The idea of a Trump victory that forces Ukraine to settle with Putin is too vile to contemplate

Photo: Getty

John Sweeney’s “Hitting Putin where it hurts” (TNE #402) was a great article. Not enough has been done by our politicians to put the blame for a good portion of our current economic misery at the door of Vladimir Putin.

I hope John Sweeney is right when he bets that Putin may soon fall. The idea of a Trump victory in November that forces Ukraine to settle with this murderer, a situation that would no doubt be endorsed by Trump’s Clacton lackey, is too vile to contemplate.
Anna Hayes

John Sweeney is right to highlight the corruption that is spreading in Ukraine. Rich Ukrainians aren’t just paying to avoid the draft; I have just heard from a friend there about how many luxury products are being bought in from western Europe. It’ll be the death of the country if they don’t address it soon.
Angela Preece

Labour disappointment
Re: “The tone-deaf Tory six” by Patience Wheatcroft (TNE #402). Predictably, the Tories manage to be pathetic and obnoxious at the same time, and that includes even those who are supposedly more moderate like the principle-free Tug End Hat, as I call him.

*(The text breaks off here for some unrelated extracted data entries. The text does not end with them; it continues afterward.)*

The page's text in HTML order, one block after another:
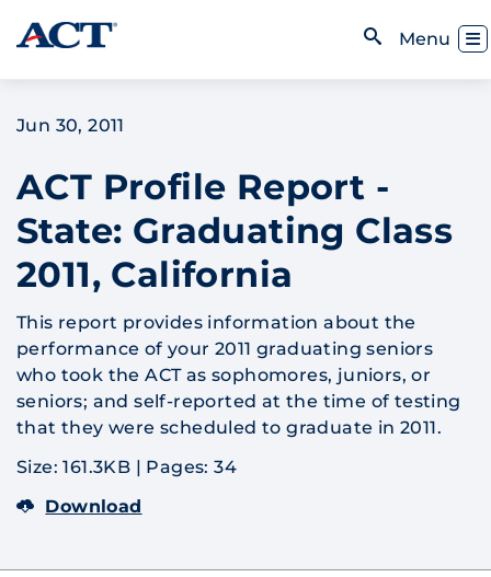
Skip to content
Menu
Jun 30, 2011
ACT Profile Report -
State: Graduating Class
2011, California
This report provides information about the
performance of your 2011 graduating seniors
who took the ACT as sophomores, juniors, or
seniors; and self-reported at the time of testing
that they were scheduled to graduate in 2011.
Size: 161.3KB | Pages: 34
Download
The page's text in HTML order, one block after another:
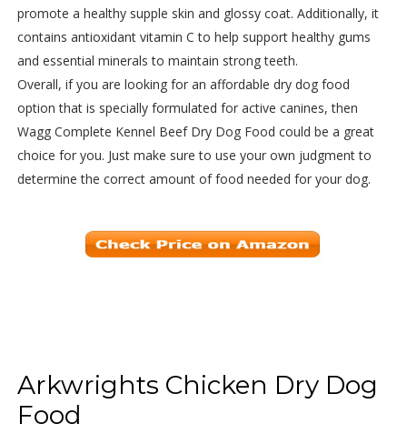
promote a healthy supple skin and glossy coat. Additionally, it
contains antioxidant vitamin C to help support healthy gums
and essential minerals to maintain strong teeth.
Overall, if you are looking for an affordable dry dog food
option that is specially formulated for active canines, then
Wagg Complete Kennel Beef Dry Dog Food could be a great
choice for you. Just make sure to use your own judgment to
determine the correct amount of food needed for your dog.
Arkwrights Chicken Dry Dog
Food
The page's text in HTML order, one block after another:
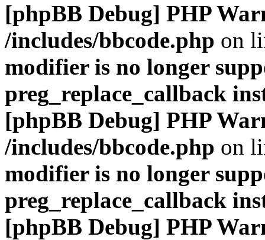
[phpBB Debug] PHP
/includes/bbcode.php on
modifier is no longer
preg_replace_callback
[phpBB Debug] PHP
/includes/bbcode.php on
modifier is no longer
preg_replace_callback
[phpBB Debug] PHP
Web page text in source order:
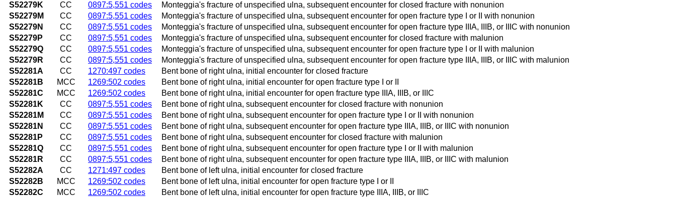
S52279K
CC 0897:5,551 codes
Monteggia's fracture of unspecified ulna, subsequent encounter for closed fracture with nonunion
S52279M
CC 0897:5,551 codes
Monteggia's fracture of unspecified ulna, subsequent encounter for open fracture type I or II with nonunion
S52279N
CC 0897:5,551 codes
Monteggia's fracture of unspecified ulna, subsequent encounter for open fracture type IIIA, IIIB, or IIIC with nonunion
S52279P
CC 0897:5,551 codes
Monteggia's fracture of unspecified ulna, subsequent encounter for closed fracture with malunion
S52279Q
CC 0897:5,551 codes
Monteggia's fracture of unspecified ulna, subsequent encounter for open fracture type I or II with malunion
S52279R
CC 0897:5,551 codes
Monteggia's fracture of unspecified ulna, subsequent encounter for open fracture type IIIA, IIIB, or IIIC with malunion
S52281A
CC 1270:497 codes
Bent bone of right ulna, initial encounter for closed fracture
S52281B
MCC 1269:502 codes
Bent bone of right ulna, initial encounter for open fracture type I or II
S52281C
MCC 1269:502 codes
Bent bone of right ulna, initial encounter for open fracture type IIIA, IIIB, or IIIC
S52281K
CC 0897:5,551 codes
Bent bone of right ulna, subsequent encounter for closed fracture with nonunion
S52281M
CC 0897:5,551 codes
Bent bone of right ulna, subsequent encounter for open fracture type I or II with nonunion
S52281N
CC 0897:5,551 codes
Bent bone of right ulna, subsequent encounter for open fracture type IIIA, IIIB, or IIIC with nonunion
S52281P
CC 0897:5,551 codes
Bent bone of right ulna, subsequent encounter for closed fracture with malunion
S52281Q
CC 0897:5,551 codes
Bent bone of right ulna, subsequent encounter for open fracture type I or II with malunion
S52281R
CC 0897:5,551 codes
Bent bone of right ulna, subsequent encounter for open fracture type IIIA, IIIB, or IIIC with malunion
S52282A
CC 1271:497 codes
Bent bone of left ulna, initial encounter for closed fracture
S52282B
MCC 1269:502 codes
Bent bone of left ulna, initial encounter for open fracture type I or II
S52282C
MCC 1269:502 codes
Bent bone of left ulna, initial encounter for open fracture type IIIA, IIIB, or IIIC

They still maintain their deranged anti-Europeanism and equally crazy anti-immigration stance. How wonderful it would be if this party finally went extinct.

A shame then that they’ve been replaced by a Labour Party who meekly accept their disastrous Brexit and refuse to reverse it, and who are still pandering to the anti-immigration idiots even though this country desperately needs immigrants in so many areas of the economy and society.
Alexander Blackburn

The only thing that puzzled me in Patience Wheatcroft’s article was the use of the verb “rebuild” when discussing the Tories’ supposed reputation for economic competence.

One thinks about the restoration of the gold standard, privatisation and Brexit, to name just a few examples of Conservative economic incompetence!
Eric Owen Smith

Thorns in the rose garden
I read James Ball’s “Bitter Harvest” (TNE #402) with enormous sadness. The fact that so many farmers voted for the Brexit that has betrayed them makes me want to scream out in frustration. Likewise the fishers, who have been devastated.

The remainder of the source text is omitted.